Одним из наиболее важных аспектов этого протокола является поддержание плюрипотентности hESC во время культивирования клеток и тщательный мониторинг сфер и нейроорганоидной морфологии. hESCs очень чувствительны, и каждая манипуляция может привести к ранней неконтролируемой дифференциации, а также смерти клеток. Для повышения экспериментальной воспроизводимости и избежания возникновения аномальных кариотипных явлений рекомендуется криоконсервировать несколько партий гЭСК при самом низком проходе после проверки их хромосомного устойчивости. Кроме того, рекомендуется разморозить новый флакон для каждого эксперимента и проверять поведение клеток каждый день.
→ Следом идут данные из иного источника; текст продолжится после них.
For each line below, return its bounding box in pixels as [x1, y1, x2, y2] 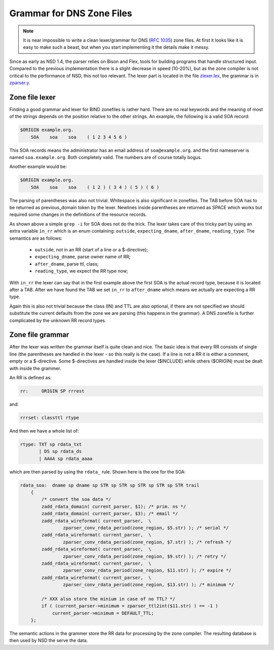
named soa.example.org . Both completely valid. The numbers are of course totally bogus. [9, 154, 202, 160]
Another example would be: [9, 164, 67, 170]
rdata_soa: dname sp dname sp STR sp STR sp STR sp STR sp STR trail [20, 482, 200, 488]
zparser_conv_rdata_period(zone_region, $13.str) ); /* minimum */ [62, 582, 234, 588]
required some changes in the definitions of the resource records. [9, 211, 147, 218]
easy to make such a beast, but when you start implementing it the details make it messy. [23, 44, 210, 50]
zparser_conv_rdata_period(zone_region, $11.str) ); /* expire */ [62, 568, 232, 573]
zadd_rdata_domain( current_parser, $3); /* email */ [41, 511, 178, 516]
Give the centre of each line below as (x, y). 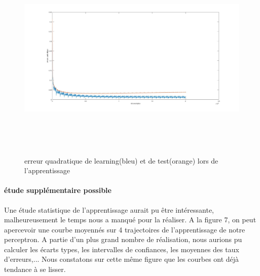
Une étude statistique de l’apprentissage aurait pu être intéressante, (109, 209)
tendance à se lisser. (35, 269)
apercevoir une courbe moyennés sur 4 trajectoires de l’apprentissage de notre (125, 229)
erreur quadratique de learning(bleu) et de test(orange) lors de (121, 160)
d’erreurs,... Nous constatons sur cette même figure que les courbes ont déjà (122, 259)
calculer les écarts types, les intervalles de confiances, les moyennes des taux (122, 249)
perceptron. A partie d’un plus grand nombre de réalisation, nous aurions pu (123, 239)
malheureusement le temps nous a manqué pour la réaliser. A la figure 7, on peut (130, 220)
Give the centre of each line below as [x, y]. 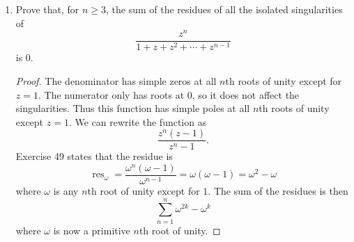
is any [66, 191]
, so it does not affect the [246, 94]
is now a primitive [92, 230]
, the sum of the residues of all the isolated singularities [224, 9]
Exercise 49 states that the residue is [94, 156]
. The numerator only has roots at [111, 94]
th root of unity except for [144, 191]
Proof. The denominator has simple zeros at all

Если сферы менее рефракционные с аномальным более высоким размером, они, скорее всего, начнут агрегировать и умирать.

Одним из улучшений в этой системе является либо перфузии или реализации васкуляризированной системы (путем добавления эндотелиальных клеток или в 3D жидкости микрочип)12,13. Однако контроль толщины нервного органоида (300 мкм) позволяет эффективно перетусывать кислород и питательные раны и предотвращает некроз. Другим усовершенствованием является введение иммунных клеток (микроглии). С учетом этих ограничений, нервные органоиды плюс система GIC может быть соответствующим инструментом по нескольким причинам. Во-первых, эта система позволяет скрининг наркотиков для мониторинга того, как терапевтическое соединение может повлиять на органоид или опухолевые клетки. Во-вторых, можно изучить взаимодействие между клетками и клетками, а микроэкологические детерминанты, лежащие в основе индивидуальных и коллективных вторжений, можно визуализировать и изучить5,6,13.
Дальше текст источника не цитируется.